By his sole assignment of error, defendant contends that the trial court erred by admitting Officer Monteverde’s testimony on the basis that it was inadmissible hearsay. The testimony in question is as follows:
Q. Okay. Now, when you responded to this burglary call, were you searching for a subject meeting a certain clothing description?
A. Yes, we were advised by the — by—
BY MR. DOLAN:
Object to any hearsay.
BY THE COURT:
Sustained.
BY MR. THOMPSON:
Your Honor, I am not asking the officer what anybody told him. I am just asking if he was—
BY MR. DOLAN:
It’s hearsay.
BY THE COURT:
Alright, he can — he can state that he was advised of something but he can’t say what he was advised of.
BY MR. THOMPSON:
Okay, I am not asking him that, I am just asking if he was looking for somebody in a certain clothing description.
BY THE COURT:
Well, he can — he can say what he was looking for, but he can’t say what someone told him.
BY MR. THOMPSON:
Okay.
EXAMINATION BY MR. THOMPSON:
Q. Please don’t tell the jury what you were told but were you looking for somebody in a certain clothing description?

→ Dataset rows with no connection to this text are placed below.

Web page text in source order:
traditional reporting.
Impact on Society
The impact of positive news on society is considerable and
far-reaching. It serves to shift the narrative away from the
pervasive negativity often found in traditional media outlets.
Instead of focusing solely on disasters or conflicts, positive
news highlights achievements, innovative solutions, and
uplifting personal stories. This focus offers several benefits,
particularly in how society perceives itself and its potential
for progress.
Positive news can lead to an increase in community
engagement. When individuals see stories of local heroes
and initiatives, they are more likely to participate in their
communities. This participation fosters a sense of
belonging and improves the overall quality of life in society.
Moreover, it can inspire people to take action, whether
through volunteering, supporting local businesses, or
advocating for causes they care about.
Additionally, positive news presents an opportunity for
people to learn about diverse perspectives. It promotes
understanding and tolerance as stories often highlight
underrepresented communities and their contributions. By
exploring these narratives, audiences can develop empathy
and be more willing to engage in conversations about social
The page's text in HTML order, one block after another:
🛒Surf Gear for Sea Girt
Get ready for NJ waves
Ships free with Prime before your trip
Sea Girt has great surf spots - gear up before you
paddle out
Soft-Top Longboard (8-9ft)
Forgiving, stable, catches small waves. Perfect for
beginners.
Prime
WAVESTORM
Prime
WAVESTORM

A. We were looking for an unknown Negro male carrying a brown bag—
BY MR. DOLAN:
Object.
BY THE COURT:
Overruled.
BY THE WITNESS:
We were looking for an unknown—
BY MR. DOLAN:
Note—
BY THE WITNESS:
—Negro male carrying a brown bag. Also this unknown Negro male had a piece of clothing with a — which was colored maroon.

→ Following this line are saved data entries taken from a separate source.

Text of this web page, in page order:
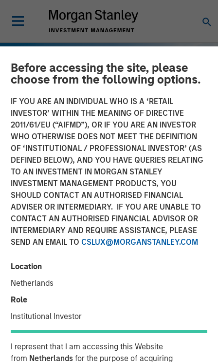
Before accessing the site, please
choose from the following options.
IF YOU ARE AN INDIVIDUAL WHO IS A ‘RETAIL
INVESTOR’ WITHIN THE MEANING OF DIRECTIVE
2011/61/EU (“AIFMD”), OR IF YOU ARE AN INVESTOR
WHO OTHERWISE DOES NOT MEET THE DEFINITION
OF ‘INSTITUTIONAL / PROFESSIONAL INVESTOR’ (AS
DEFINED BELOW), AND YOU HAVE QUERIES RELATING
TO AN INVESTMENT IN MORGAN STANLEY
INVESTMENT MANAGEMENT PRODUCTS, YOU
SHOULD CONTACT AN AUTHORISED FINANCIAL
ADVISER OR INTERMEDIARY. IF YOU ARE UNABLE TO
CONTACT AN AUTHORISED FINANCIAL ADVISOR OR
INTERMEDIARY AND REQUIRE ASSISTANCE, PLEASE
SEND AN EMAIL TO CSLUX@MORGANSTANLEY.COM
Location
Netherlands
Role
Institutional Investor
I represent that I am accessing this Website
from Netherlandsfor the purpose of acquiring
INSIGHTS
European Private Credit:
Still an All-Weather Asset
Class?
04 JUNE 2026
Mark Jochims
Managing Director

Hearsay is an out of court statement offered at trial to prove the truth of the matter asserted therein. State v. Francosi, 511 So.2d 1181 (La.App. 4th Cir.1987). The value of hearsay rests upon the credibility of the out-of-court asserter. Id.
A review of the testimony indicates that the challenged statement is a general description of a suspect seen in the area of the burglary. We do not believe that the challenged statement is inadmissible hearsay because it was not offered for the truth of the matter asserted but was merely an explanation of why Officer Mon-teverde proceeded to the South Gayoso Street residence. Assuming arguendo, however, that the testimony as to the description of the perpetrator was inadmissible hearsay. We note that the erroneous admission of hearsay testimony does not constitute reversible error unless it is shown that the admission of the testimony affected the defendant’s rights by contributing to the verdict. La.Code Crim.Pro. art 921; State v. Banks, 439 So.2d 407 (La.1983).
In support of his claim that the admission of this hearsay testimony constitutes reversible error, the defendant cites State v. Broussard, 391 So.2d 1167 (La.1980), and State v. Banks, supra. In both Broussard and Banks inadmissible hearsay was found to constitute reversible error. Banks and Broussard, however, are distinguishable from the case at bar.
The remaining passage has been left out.